In telecommunications, Received Signal Strength Indicator (RSSI) is a measurement of the power present in a received radio signal

RSSI is usually invisible to a user of a receiving device. However, because signal strength can vary greatly and affect functionality in wireless networking, IEEE 802.11 devices often make the measurement available to users.

RSSI is often derived in the intermediate frequency (IF) stage before the IF amplifier. In zero-IF systems, it is derived in the baseband signal chain, before the baseband amplifier. RSSI output is often a DC analog level. It can also be sampled by an internal ADC and the resulting codes available directly or via peripheral or internal processor bus.

In 802.11 Implementations 


In an IEEE 802.11 system, RSSI is the relative received signal strength in a wireless environment, in arbitrary units. RSSI is an indication of the power level being received by the receive radio after the antenna and possible cable loss. Therefore, the higher the RSSI number, the stronger the signal. Thus, when an RSSI value is represented in a negative form (e.g. −100), the closer the value is to 0, the stronger the received signal has been.
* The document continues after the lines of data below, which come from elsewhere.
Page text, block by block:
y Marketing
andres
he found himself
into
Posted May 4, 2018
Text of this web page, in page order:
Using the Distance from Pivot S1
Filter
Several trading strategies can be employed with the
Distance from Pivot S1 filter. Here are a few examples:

RSSI can be used internally in a wireless networking card to determine when the amount of radio energy in the channel is below a certain threshold at which point the network card is clear to send (CTS). Once the card is clear to send, a packet of information can be sent. The end-user will likely observe a RSSI value when measuring the signal strength of a wireless network through the use of a wireless network monitoring tool like Wireshark, Kismet or Inssider. As an example, Cisco Systems cards have an RSSI maximum value of 100 and will report 101 different power levels, where the RSSI value is 0 to 100. Another popular Wi-Fi chipset is made by Atheros. An Atheros-based card will return an RSSI value of 0 to 127 (0x7f) with 128 (0x80) indicating an invalid value.
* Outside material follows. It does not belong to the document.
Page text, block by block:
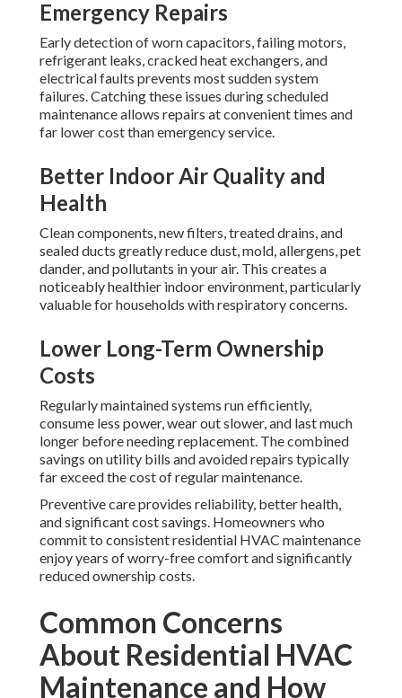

There is no standardized relationship of any particular physical parameter to the RSSI reading. The 802.11 standard does not define any relationship between RSSI value and power level in milliwatts or decibels referenced to one milliwatt. Vendors and chipset makers provide their own accuracy, granularity, and range for the actual power (measured as milliwatts or decibels) and their range of RSSI values (from 0 to RSSI maximum).  One subtlety of the 802.11 RSSI metric comes from how it is sampled—RSSI is acquired during only the preamble stage of receiving an 802.11 frame, not over the full frame. 

As early as 2000, researchers were able to use RSSI for coarse-grained location estimates.  More recent work was able to reproduce these results using more advanced techniques.  Nevertheless, RSSI does not always provide measurements that are sufficiently accurate to properly determine the location. 
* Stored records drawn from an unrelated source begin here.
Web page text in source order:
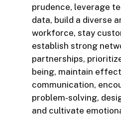
prudence, leverage
data, build a diverse
workforce, stay
establish strong
partnerships,
being, maintain
communication,
problem-solving,
and cultivate
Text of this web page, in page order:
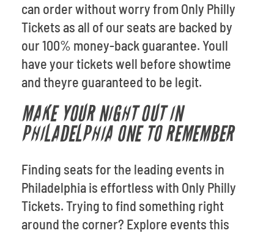
can order without worry from Only Philly
Tickets as all of our seats are backed by
our 100% money-back guarantee. Youll
have your tickets well before showtime
and theyre guaranteed to be legit.
MAKE YOUR NIGHT OUT IN
PHILADELPHIA ONE TO REMEMBER
Finding seats for the leading events in
Philadelphia is effortless with Only Philly
Tickets. Trying to find something right
around the corner? Explore events this

Received channel power indicator 

For the most part, 802.11 RSSI has been replaced with received channel power indicator (RCPI). RCPI is an 802.11[3] measure of the received radio frequency power in a selected channel over the preamble and the entire received frame, and has defined absolute levels of accuracy and resolution. RCPI is exclusively associated with 802.11 and as such has some accuracy and resolution enforced on it through IEEE 802.11k-2008. Received signal power level assessment is a necessary step in establishing a link for communication between wireless nodes. However, a power level metric like RCPI generally cannot comment on the quality of the link like other metrics such as travel time measurement (time of arrival).